- _Task requirements_:
The required output is a number: how many lines of the data below include the string "sign".

--- The input Enclosed Below ---

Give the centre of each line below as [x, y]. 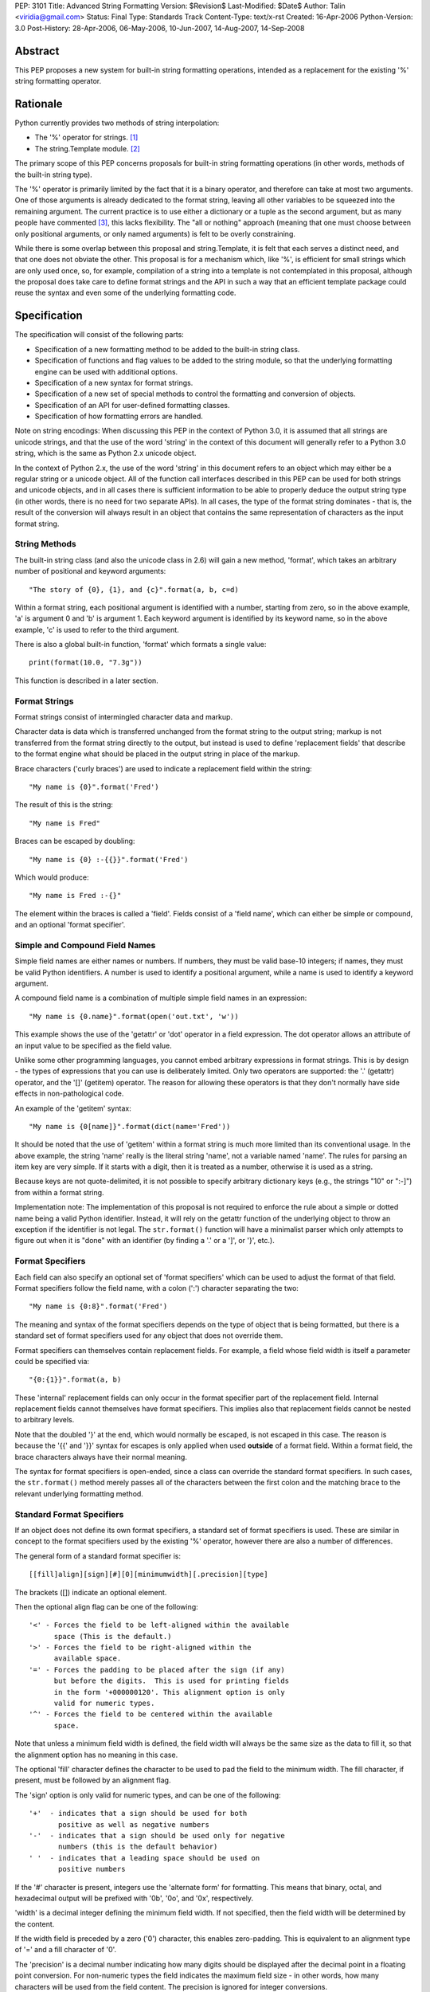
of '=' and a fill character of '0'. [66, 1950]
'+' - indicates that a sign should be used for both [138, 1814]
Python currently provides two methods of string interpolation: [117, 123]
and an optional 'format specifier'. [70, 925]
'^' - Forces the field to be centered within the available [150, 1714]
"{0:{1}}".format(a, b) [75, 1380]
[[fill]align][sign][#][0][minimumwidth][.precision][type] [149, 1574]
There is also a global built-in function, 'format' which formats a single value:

--- End of Enclosed The input ---

- _Reply to the exercise_:
2